You are becoming way too popular. I was looking for your 'Complete Profile' fearing you have finally surpassed me in vistors...Where the hell is it? I keep coming up w/ all kinds of stuff, but no profile??
Eh, it's a nice prosthetic forehead, I guess, but I think I'll stick with the ham flavored gum.
Psst, do you have bacon flavored gum? I love bacon.
Throw the crib doors wide!
I'm still suffering from an adolescent break dancing misshap. My forehead looks bad, but you should see the dint I made in the dance floor!
The piece you contributed lyrics to is up on Frappe Dreamgate. Go to Frappe Dreamgate, do not pass Frappe Dreamgate but go directly to Frappe Dreamgate to hear this industrial creation of monumental prosthetic proportionsssss
Sleep deprivation has short circuited my holotronic brain.
me too. What the hell was i thinking? of course your profile was where it always is. I am going to need one of those prosthetic foreheads, as i keep smacking mine, Geesh!
I'd like the high-brow model please.
Btw I'm still ahead.
Your organ replacement program really leaves a lot to the imagination.
For example, I recently took some Gist from this newspaper and it turned out that I needed my spine replaced by an iron rod. Where were you, robot man, when I needed that iron rod?!
Down in the Gist mill, I can tell you what...
Evil Robo-Bob Dole wants gold.
Give us your gold, or Evil Robo-Bob Dole will unleash his never before revealed finishing move, the Screaming Turtle Wizzer.
All over the back of your prosthetic forehead.
Vi'lo g'teni bov!
*waves hands*
I have returned, and cast an aura of despair around you all, 'cause that's how it happened to me!
does Jay Leno have one of your prosthetic chins?
It would be highly unethical to reveal such sensitive information on our customers.
But yes.
I already patented one of those. It may be a Sudanese patent, but you still stole my idea!!!
I love this! Oh my gosh---when I lived in NYC I used to get the Sunday Times at about 11am and would finish looking through the Metro and Arts section by midnight. That paper is rather large!
I never got hit on the forehead with one, though.
There was a (true) story in the early 1980s about a woman in England who was reaching up for a box of sandwich bags and the box hit her on the head and she died.

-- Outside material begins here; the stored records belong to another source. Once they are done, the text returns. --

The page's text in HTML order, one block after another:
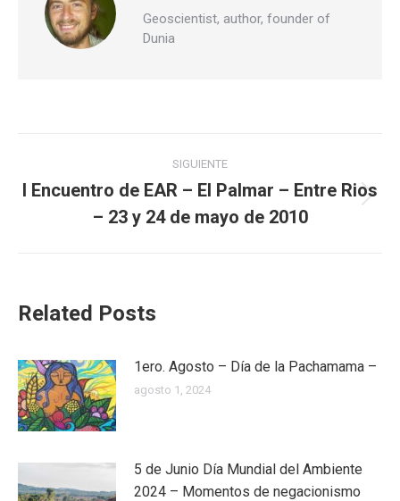
Geoscientist, author, founder of
Dunia
Navegación
entre
publicaciones
SIGUIENTE
siguiente:
I Encuentro de EAR – El Palmar – Entre Rios
– 23 y 24 de mayo de 2010
Related Posts
1ero. Agosto – Día de la Pachamama –
agosto 1, 2024
5 de Junio Día Mundial del Ambiente
2024 – Momentos de negacionismo

The box only weighed less than a pound.
This post just reminded me of that story (it was in the Daily Mirror or the Sun--so I don't know how true it actually was)...
I love your artwork.
Can you draw a Cat of the Month for March to display on my blog??
You can email it to me. It's my birthday in March, so it could be a special birthday cat. ;)
oH hECK! i JUST WENT AHEAD AND MADE you THE CAT OF THE MONTH!!
cONGRATULATIONS!!
:)
Click here for GYROBOCAT's CAT OF THE MONTH honors!! (check sidebar for details!
Your birthday cat will be ten times better than half of how fun it is to get punched in the kidneys by an Oompa Loompa.
Man, you should so have left this TOP SECRET!!! Now everyone is going to be ripping you off. Except for us. Because we're competing against you!!! WE WILL PREVAIL!!!
Gimme one of those foreheads, will ya? The bartender at our rathskeller is looking a little wimpy in the cranial protuberance department.